Required action = Your answer consists of the lines in the data that contain "plate". Copy each of them.

━━━━━━━━

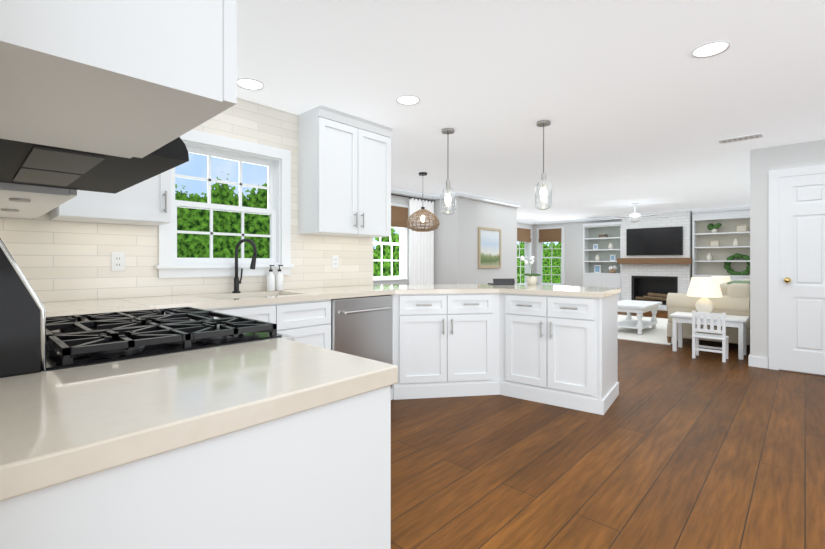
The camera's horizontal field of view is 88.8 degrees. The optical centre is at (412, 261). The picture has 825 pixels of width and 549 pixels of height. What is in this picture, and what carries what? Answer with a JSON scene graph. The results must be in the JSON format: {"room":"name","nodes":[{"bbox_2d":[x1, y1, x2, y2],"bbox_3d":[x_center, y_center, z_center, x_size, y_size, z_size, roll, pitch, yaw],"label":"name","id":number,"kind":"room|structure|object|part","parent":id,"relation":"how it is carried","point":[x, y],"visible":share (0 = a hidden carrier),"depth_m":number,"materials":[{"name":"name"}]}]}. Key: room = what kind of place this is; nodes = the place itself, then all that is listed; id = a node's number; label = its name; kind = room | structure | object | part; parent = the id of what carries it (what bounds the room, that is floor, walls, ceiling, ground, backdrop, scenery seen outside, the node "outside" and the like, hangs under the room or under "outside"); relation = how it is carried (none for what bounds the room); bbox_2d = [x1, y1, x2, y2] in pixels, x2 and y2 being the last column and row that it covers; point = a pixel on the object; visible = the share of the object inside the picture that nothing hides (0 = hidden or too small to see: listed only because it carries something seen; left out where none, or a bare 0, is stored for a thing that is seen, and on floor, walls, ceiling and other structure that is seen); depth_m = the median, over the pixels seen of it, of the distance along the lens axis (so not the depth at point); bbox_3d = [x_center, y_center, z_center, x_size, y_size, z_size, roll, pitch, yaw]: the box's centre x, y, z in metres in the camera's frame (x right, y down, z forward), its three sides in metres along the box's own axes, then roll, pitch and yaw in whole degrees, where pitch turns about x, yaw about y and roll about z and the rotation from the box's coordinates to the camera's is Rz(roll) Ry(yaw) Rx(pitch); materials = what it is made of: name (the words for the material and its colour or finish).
{"room":"kitchen","nodes":[
{"label":"kitchen","id":0,"kind":"room"},
{"bbox_2d":[0,97,372,302],"bbox_3d":[-1.422,-0.045,3.131,0.150,2.370,2.880,0,0,43],"label":"wall","id":1,"kind":"structure","parent":0,"point":[57,261],"depth_m":2.73,"materials":[{"name":"tile"}]},
{"bbox_2d":[111,252,124,270],"bbox_3d":[-1.814,-0.003,2.594,0.008,0.115,0.070,0,0,43],"label":"electrical outlet plate","id":2,"kind":"object","parent":1,"relation":"attached to","point":[117,261],"visible":1,"depth_m":2.59,"materials":[{"name":"white plastic"}]},
{"bbox_2d":[50,105,392,237],"bbox_3d":[-1.102,-0.732,3.113,0.338,0.993,2.370,0,0,43],"label":"upper cabinet","id":3,"kind":"object","parent":1,"relation":"attached to","point":[344,174],"visible":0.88,"depth_m":3.43,"materials":[{"name":"white wood"}]},
{"bbox_2d":[155,129,293,277],"bbox_3d":[-1.378,-0.403,3.145,0.195,1.015,1.000,0,0,43],"label":"kitchen window","id":4,"kind":"structure","parent":1,"relation":"in","point":[170,263],"depth_m":3.15,"materials":[{"name":"white wood"}]},
{"bbox_2d":[332,255,337,267],"bbox_3d":[-0.695,-0.003,3.793,0.008,0.115,0.070,0,0,43],"label":"electrical outlet plate","id":5,"kind":"object","parent":1,"relation":"attached to","point":[334,261],"visible":1,"depth_m":3.79,"materials":[{"name":"white plastic"}]},
{"bbox_2d":[42,284,620,319],"bbox_3d":[-0.191,0.244,2.866,2.006,0.040,3.928,0,0,43],"label":"countertop","id":6,"kind":"structure","parent":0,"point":[485,301],"depth_m":3.44,"materials":[{"name":"beige stone"}]},
{"bbox_2d":[232,239,256,292],"bbox_3d":[-1.213,0.028,3.035,0.190,0.393,0.107,0,0,43],"label":"faucet","id":7,"kind":"object","parent":6,"relation":"on","point":[237,281],"visible":1,"depth_m":3.04,"materials":[{"name":"black metal"}]},
{"bbox_2d":[212,292,283,299],"bbox_3d":[-1.103,0.356,2.894,0.400,0.207,0.650,0,0,43],"label":"sink","id":8,"kind":"object","parent":6,"relation":"in","point":[277,293],"depth_m":2.94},
{"bbox_2d":[267,265,283,290],"bbox_3d":[-1.063,0.123,3.272,0.080,0.201,0.137,0,0,43],"label":"soap dispensers","id":9,"kind":"object","parent":6,"relation":"on","point":[274,283],"visible":1,"depth_m":3.27,"materials":[{"name":"white"}]},
{"bbox_2d":[488,279,514,284],"bbox_3d":[0.883,0.193,4.189,0.220,0.061,0.158,0,0,-10],"label":"tray","id":10,"kind":"object","parent":6,"relation":"on","point":[503,281],"depth_m":4.12,"materials":[{"name":"grey metal"}]},
{"bbox_2d":[520,256,540,284],"bbox_3d":[1.169,0.082,4.116,0.193,0.285,0.205,0,0,43],"label":"orchid pot","id":11,"kind":"object","parent":6,"relation":"on","point":[531,279],"visible":1,"depth_m":4.08,"materials":[{"name":"beige ceramic"}]},
{"bbox_2d":[384,194,420,284],"bbox_3d":[-0.747,-0.045,6.787,0.150,2.370,3.390,0,0,43],"label":"wall","id":12,"kind":"structure","parent":0,"point":[400,200],"depth_m":7.24,"materials":[{"name":"white paint"}]},
{"bbox_2d":[373,203,408,284],"bbox_3d":[-0.426,-0.307,7.098,0.195,1.365,1.000,0,0,43],"label":"dining window","id":13,"kind":"structure","parent":12,"relation":"in","point":[403,260],"depth_m":7.34,"materials":[{"name":"white wood"}]},
{"bbox_2d":[391,206,407,227],"bbox_3d":[-0.352,-0.768,7.028,0.042,0.347,0.808,0,0,43],"label":"blinds","id":14,"kind":"object","parent":13,"relation":"attached to","point":[399,216],"visible":0.42,"depth_m":7.15,"materials":[{"name":"brown wicker"}]},
{"bbox_2d":[391,188,432,199],"bbox_3d":[-0.717,-1.190,6.657,0.069,0.079,3.240,0,0,43],"label":"crown molding","id":15,"kind":"structure","parent":12,"relation":"attached to","point":[393,191],"depth_m":7.37,"materials":[{"name":"white wood"}]},
{"bbox_2d":[391,194,434,284],"bbox_3d":[-0.189,-0.011,7.182,0.126,2.262,1.692,0,0,43],"label":"panel","id":16,"kind":"object","parent":12,"relation":"hanging from","point":[421,258],"visible":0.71,"depth_m":7.47,"materials":[{"name":"white fabric"}]},
{"bbox_2d":[433,197,462,283],"bbox_3d":[0.633,-0.045,7.717,0.600,2.370,0.150,0,0,43],"label":"wall","id":17,"kind":"structure","parent":0,"point":[448,250],"depth_m":7.60,"materials":[{"name":"white paint"}]},
{"bbox_2d":[433,193,453,199],"bbox_3d":[0.578,-1.190,7.623,0.510,0.079,0.060,0,0,43],"label":"crown molding","id":18,"kind":"structure","parent":17,"relation":"attached to","point":[437,197],"depth_m":7.66,"materials":[{"name":"white wood"}]},
{"bbox_2d":[463,198,516,283],"bbox_3d":[1.524,-0.045,8.321,0.180,2.370,1.950,0,0,43],"label":"wall","id":19,"kind":"structure","parent":0,"point":[477,214],"depth_m":8.16,"materials":[{"name":"white paint"}]},
{"bbox_2d":[454,192,520,207],"bbox_3d":[1.532,-1.190,8.211,0.078,0.079,2.220,0,0,43],"label":"crown molding","id":20,"kind":"structure","parent":19,"relation":"attached to","point":[458,194],"depth_m":8.02,"materials":[{"name":"white wood"}]},
{"bbox_3d":[1.508,-0.270,8.193,0.029,0.780,0.780,0,0,43],"label":"landscape artwork","id":21,"kind":"part","parent":19,"relation":"part of"},
{"bbox_2d":[517,223,533,273],"bbox_3d":[2.384,-0.045,11.758,0.150,2.370,4.250,0,0,43],"label":"wall","id":22,"kind":"structure","parent":0,"point":[532,239],"depth_m":13.09,"materials":[{"name":"white paint"}]},
{"bbox_2d":[517,226,530,284],"bbox_3d":[3.126,-0.135,12.536,0.174,1.830,1.380,0,0,43],"label":"window","id":23,"kind":"structure","parent":22,"relation":"in","point":[527,253],"depth_m":12.93,"materials":[{"name":"white wood"}]},
{"bbox_2d":[517,228,530,241],"bbox_3d":[3.208,-0.803,12.459,0.042,0.397,1.208,0,0,43],"label":"window shade","id":24,"kind":"object","parent":23,"relation":"attached to","point":[523,235],"visible":0.58,"depth_m":12.57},
{"bbox_2d":[517,220,534,224],"bbox_3d":[2.390,-1.190,11.595,0.078,0.079,4.020,0,0,43],"label":"crown molding","id":25,"kind":"structure","parent":22,"relation":"attached to","point":[518,221],"depth_m":12.67,"materials":[{"name":"white wood"}]},
{"bbox_2d":[237,0,824,221],"bbox_3d":[2.369,-1.280,5.106,8.900,0.100,14.300,0,0,43],"label":"ceiling","id":26,"kind":"structure","parent":0,"point":[634,101],"depth_m":2.95,"materials":[{"name":"white paint"}]},
{"bbox_2d":[237,78,263,89],"bbox_3d":[-1.120,-1.225,2.904,0.184,0.010,0.184,0,0,43],"label":"recessed light","id":27,"kind":"object","parent":26,"relation":"in","point":[248,83],"visible":0.96,"depth_m":2.90,"materials":[{"name":"white plastic"}]},
{"bbox_2d":[396,95,419,104],"bbox_3d":[-0.034,-1.225,3.190,0.184,0.010,0.184,0,0,43],"label":"recessed light","id":28,"kind":"object","parent":26,"relation":"in","point":[407,100],"visible":0.98,"depth_m":3.19,"materials":[{"name":"white"}]},
{"bbox_2d":[406,172,439,231],"bbox_3d":[0.144,-0.827,5.814,0.464,0.805,0.465,0,0,43],"label":"pendant light","id":29,"kind":"object","parent":26,"relation":"hanging from","point":[422,213],"visible":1,"depth_m":5.71,"materials":[{"name":"brown wicker"}]},
{"bbox_2d":[440,128,455,214],"bbox_3d":[0.330,-0.835,3.917,0.150,0.790,0.150,0,0,43],"label":"glass pendant light","id":30,"kind":"object","parent":26,"relation":"hanging from","point":[447,198],"visible":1,"depth_m":3.90,"materials":[{"name":"clear glass"}]},
{"bbox_2d":[535,120,552,209],"bbox_3d":[1.151,-0.845,3.698,0.150,0.770,0.150,0,0,43],"label":"glass pendant light","id":31,"kind":"object","parent":26,"relation":"hanging from","point":[543,124],"visible":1,"depth_m":3.68,"materials":[{"name":"clear glass"}]},
{"bbox_2d":[602,203,668,222],"bbox_3d":[4.616,-1.030,8.825,1.236,0.400,1.294,0,0,43],"label":"room ceiling fan","id":32,"kind":"object","parent":26,"relation":"hanging from","point":[634,217],"visible":1,"depth_m":8.71,"materials":[{"name":"white"}]},
{"bbox_2d":[691,41,729,57],"bbox_3d":[1.719,-1.225,2.430,0.184,0.010,0.184,0,0,43],"label":"recessed light","id":33,"kind":"object","parent":26,"relation":"in","point":[710,49],"visible":0.98,"depth_m":2.42,"materials":[{"name":"white plastic"}]},
{"bbox_2d":[718,133,762,143],"bbox_3d":[3.250,-1.223,4.175,0.340,0.014,0.140,0,0,43],"label":"ceiling vent","id":34,"kind":"object","parent":26,"relation":"in","point":[746,137],"visible":0.96,"depth_m":4.15,"materials":[{"name":"white metal"}]},
{"bbox_2d":[534,219,621,286],"bbox_3d":[5.998,-0.045,11.191,5.910,2.370,0.150,0,0,43],"label":"wall","id":35,"kind":"structure","parent":0,"point":[573,254],"depth_m":12.32,"materials":[{"name":"white paint"}]},
{"bbox_2d":[537,227,564,285],"bbox_3d":[4.231,-0.135,12.822,0.880,1.830,0.174,0,0,43],"label":"window","id":36,"kind":"structure","parent":35,"relation":"in","point":[540,257],"depth_m":12.81,"materials":[{"name":"white wood"}]},
{"bbox_2d":[539,228,560,241],"bbox_3d":[4.155,-0.803,12.740,0.708,0.397,0.042,0,0,43],"label":"blinds","id":37,"kind":"object","parent":36,"relation":"attached to","point":[549,235],"visible":0.98,"depth_m":12.72,"materials":[{"name":"brown wicker"}]},
{"bbox_2d":[535,217,620,224],"bbox_3d":[5.872,-1.190,11.165,5.759,0.079,0.059,0,0,43],"label":"crown molding","id":38,"kind":"structure","parent":35,"relation":"attached to","point":[593,219],"depth_m":12.19,"materials":[{"name":"white wood"}]},
{"bbox_2d":[391,310,824,548],"bbox_3d":[2.369,1.190,5.106,8.900,0.100,14.300,0,0,43],"label":"floor","id":39,"kind":"structure","parent":0,"point":[680,448],"depth_m":2.38,"materials":[{"name":"brown wood"}]},
{"bbox_2d":[0,238,293,377],"bbox_3d":[-0.854,0.541,1.324,0.761,1.198,0.732,0,0,43],"label":"gas range","id":40,"kind":"object","parent":39,"relation":"on","point":[34,338],"visible":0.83,"depth_m":1.04,"materials":[{"name":"metal"}]},
{"bbox_2d":[0,384,399,548],"bbox_3d":[-0.441,0.703,0.850,0.484,0.876,0.638,0,0,43],"label":"base cabinet","id":41,"kind":"object","parent":39,"relation":"on","point":[278,443],"depth_m":0.68,"materials":[{"name":"white wood"}]},
{"bbox_2d":[0,338,399,507],"bbox_3d":[-0.433,0.244,0.849,0.498,0.040,0.648,0,0,43],"label":"countertop","id":42,"kind":"structure","parent":41,"relation":"on","point":[60,428],"depth_m":0.69,"materials":[{"name":"beige stone"}]},
{"bbox_2d":[198,304,223,318],"bbox_3d":[-1.470,0.703,2.485,0.655,0.876,0.390,0,0,43],"label":"base cabinet","id":43,"kind":"object","parent":39,"relation":"on","point":[219,308],"depth_m":2.43,"materials":[{"name":"white wood"}]},
{"bbox_2d":[224,300,287,334],"bbox_3d":[-1.223,0.703,2.765,0.601,0.876,0.498,0,0,43],"label":"base cabinet","id":44,"kind":"object","parent":39,"relation":"on","point":[272,311],"depth_m":2.66,"materials":[{"name":"white wood"}]},
{"bbox_2d":[288,300,330,347],"bbox_3d":[-0.962,0.703,3.045,0.601,0.876,0.498,0,0,43],"label":"base cabinet","id":45,"kind":"object","parent":39,"relation":"on","point":[310,320],"depth_m":2.90,"materials":[{"name":"white wood"}]},
{"bbox_2d":[331,295,392,387],"bbox_3d":[-0.559,0.704,3.421,0.636,0.868,0.592,0,0,43],"label":"dishwasher","id":46,"kind":"object","parent":39,"relation":"on","point":[362,327],"visible":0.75,"depth_m":3.23,"materials":[{"name":"grey metal"}]},
{"bbox_2d":[393,308,499,398],"bbox_3d":[0.413,0.703,3.691,0.571,0.876,1.123,0,0,43],"label":"base cabinet","id":47,"kind":"object","parent":39,"relation":"on","point":[438,356],"depth_m":3.55,"materials":[{"name":"white wood"}]},
{"bbox_2d":[500,312,535,401],"bbox_3d":[1.130,0.703,3.748,0.549,0.876,0.708,0,0,43],"label":"base cabinet","id":48,"kind":"object","parent":39,"relation":"on","point":[518,332],"depth_m":3.52,"materials":[{"name":"white wood"}]},
{"bbox_2d":[536,296,618,414],"bbox_3d":[1.415,0.703,3.483,0.464,0.876,0.710,0,0,43],"label":"base cabinet","id":49,"kind":"object","parent":39,"relation":"on","point":[577,344],"depth_m":3.28,"materials":[{"name":"white wood"}]},
{"bbox_2d":[583,222,621,300],"bbox_3d":[5.243,0.040,11.531,1.020,2.200,0.378,0,0,43],"label":"built-in shelf","id":50,"kind":"object","parent":39,"relation":"on","point":[602,247],"visible":0.85,"depth_m":11.59,"materials":[{"name":"white wood"}]},
{"bbox_2d":[618,315,677,344],"bbox_3d":[3.721,1.134,7.619,2.250,0.012,2.980,0,0,43],"label":"living room rug","id":51,"kind":"object","parent":39,"relation":"on","point":[657,334],"visible":0.14,"depth_m":6.64,"materials":[{"name":"white carpet"}]},
{"bbox_2d":[618,300,661,334],"bbox_3d":[3.679,0.903,6.995,0.600,0.447,1.050,0,0,43],"label":"table","id":52,"kind":"object","parent":51,"relation":"on","point":[639,308],"visible":0.81,"depth_m":6.74,"materials":[{"name":"white wood"}]},
{"bbox_2d":[666,279,749,344],"bbox_3d":[4.594,0.689,6.347,0.962,0.876,2.180,0,0,43],"label":"sofa","id":53,"kind":"object","parent":51,"relation":"on","point":[734,299],"visible":0.56,"depth_m":5.47,"materials":[{"name":"beige fabric"}]},
{"bbox_2d":[622,210,691,310],"bbox_3d":[6.002,-0.044,10.468,1.500,2.368,0.898,0,0,43],"label":"brick fireplace surround","id":54,"kind":"object","parent":39,"relation":"on","point":[651,282],"visible":0.58,"depth_m":10.53,"materials":[{"name":"white brick"}]},
{"bbox_2d":[617,258,691,263],"bbox_3d":[5.944,-0.025,10.406,1.620,0.150,0.169,0,0,43],"label":"mantel shelf","id":55,"kind":"object","parent":54,"relation":"attached to","point":[654,260],"visible":1,"depth_m":10.31,"materials":[{"name":"brown wood"}]},
{"bbox_2d":[626,226,682,254],"bbox_3d":[5.985,-0.510,10.450,1.240,0.680,0.049,0,0,43],"label":"wall-mounted tv","id":56,"kind":"object","parent":54,"relation":"attached to","point":[657,241],"visible":1,"depth_m":10.40,"materials":[{"name":"black"}]},
{"bbox_2d":[670,311,749,359],"bbox_3d":[3.721,0.905,5.288,0.770,0.470,0.430,0,0,43],"label":"side table","id":57,"kind":"object","parent":39,"relation":"on","point":[738,322],"visible":0.92,"depth_m":5.18,"materials":[{"name":"white wood"}]},
{"bbox_2d":[687,277,722,312],"bbox_3d":[3.685,0.431,5.315,0.380,0.475,0.380,0,0,43],"label":"table lamp","id":58,"kind":"object","parent":57,"relation":"on","point":[705,288],"visible":0.85,"depth_m":5.22,"materials":[{"name":"beige fabric"}]},
{"bbox_2d":[692,311,728,361],"bbox_3d":[3.520,0.860,4.977,0.330,0.560,0.260,0,0,43],"label":"chair","id":59,"kind":"object","parent":39,"relation":"on","point":[723,337],"visible":1,"depth_m":4.92,"materials":[{"name":"white"}]},
{"bbox_2d":[692,206,749,280],"bbox_3d":[7.305,-0.043,9.608,1.500,2.365,0.378,0,0,43],"label":"built-in shelf","id":60,"kind":"object","parent":39,"relation":"on","point":[720,241],"visible":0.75,"depth_m":9.79,"materials":[{"name":"white wood"}]},
{"bbox_3d":[5.653,0.940,7.719,0.460,0.400,0.440,0,0,43],"label":"end table","id":61,"kind":"object","parent":39,"relation":"on","visible":0},
{"bbox_2d":[712,276,730,283],"bbox_3d":[5.653,0.501,7.718,0.380,0.475,0.380,0,0,43],"label":"table lamp","id":62,"kind":"object","parent":61,"relation":"on","point":[722,279],"visible":0.08,"depth_m":7.59,"materials":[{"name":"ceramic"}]},
{"bbox_2d":[750,139,824,375],"bbox_3d":[4.855,-0.045,3.622,3.040,2.370,0.120,0,0,43],"label":"wall","id":63,"kind":"structure","parent":0,"point":[763,161],"depth_m":4.54,"materials":[{"name":"white paint"}]},
{"bbox_2d":[748,354,767,368],"bbox_3d":[3.785,1.085,6.698,8.800,0.110,9.440,0,0,43],"label":"baseboard","id":64,"kind":"structure","parent":63,"relation":"attached to","point":[760,362],"depth_m":4.56,"materials":[{"name":"white wood"}]},
{"bbox_2d":[769,164,824,374],"bbox_3d":[4.139,0.083,4.145,0.970,2.115,0.090,0,0,43],"label":"door","id":65,"kind":"structure","parent":63,"relation":"attached to","point":[796,268],"depth_m":4.34,"materials":[{"name":"white wood"}]},
{"bbox_3d":[-1.357,-0.045,1.184,2.600,2.370,0.120,0,0,43],"label":"wall","id":66,"kind":"structure","parent":0,"visible":0},
{"bbox_2d":[0,0,236,218],"bbox_3d":[-1.258,-0.728,1.379,2.471,1.001,0.338,0,0,43],"label":"upper cabinet","id":67,"kind":"object","parent":66,"relation":"attached to","point":[132,78],"visible":0.94,"depth_m":0.59,"materials":[{"name":"white wood"}]},
{"bbox_2d":[0,137,188,193],"bbox_3d":[-0.980,-0.289,1.188,0.754,0.074,0.393,0,0,43],"label":"under-cabinet range hood","id":68,"kind":"object","parent":67,"relation":"attached to","point":[24,163],"visible":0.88,"depth_m":1.13,"materials":[{"name":"black metal"}]},
{"label":"outside","id":69,"kind":"structure","parent":0,"visible":0},
{"bbox_2d":[175,153,269,257],"bbox_3d":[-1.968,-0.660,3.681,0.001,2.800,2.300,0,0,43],"label":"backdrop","id":70,"kind":"structure","parent":69,"point":[193,219],"depth_m":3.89,"materials":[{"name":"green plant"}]},
{"bbox_2d":[373,226,398,276],"bbox_3d":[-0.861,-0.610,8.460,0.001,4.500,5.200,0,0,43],"label":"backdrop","id":71,"kind":"structure","parent":69,"point":[386,255],"depth_m":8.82,"materials":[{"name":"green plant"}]},
{"bbox_2d":[517,241,560,282],"bbox_3d":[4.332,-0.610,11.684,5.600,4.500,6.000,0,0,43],"label":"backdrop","id":72,"kind":"structure","parent":69,"point":[556,271],"depth_m":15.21,"materials":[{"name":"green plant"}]}
]}

━━━━━━━━

Answer to this problem =
{"bbox_2d":[111,252,124,270],"bbox_3d":[-1.814,-0.003,2.594,0.008,0.115,0.070,0,0,43],"label":"electrical outlet plate","id":2,"kind":"object","parent":1,"relation":"attached to","point":[117,261],"visible":1,"depth_m":2.59,"materials":[{"name":"white plastic"}]},
{"bbox_2d":[332,255,337,267],"bbox_3d":[-0.695,-0.003,3.793,0.008,0.115,0.070,0,0,43],"label":"electrical outlet plate","id":5,"kind":"object","parent":1,"relation":"attached to","point":[334,261],"visible":1,"depth_m":3.79,"materials":[{"name":"white plastic"}]},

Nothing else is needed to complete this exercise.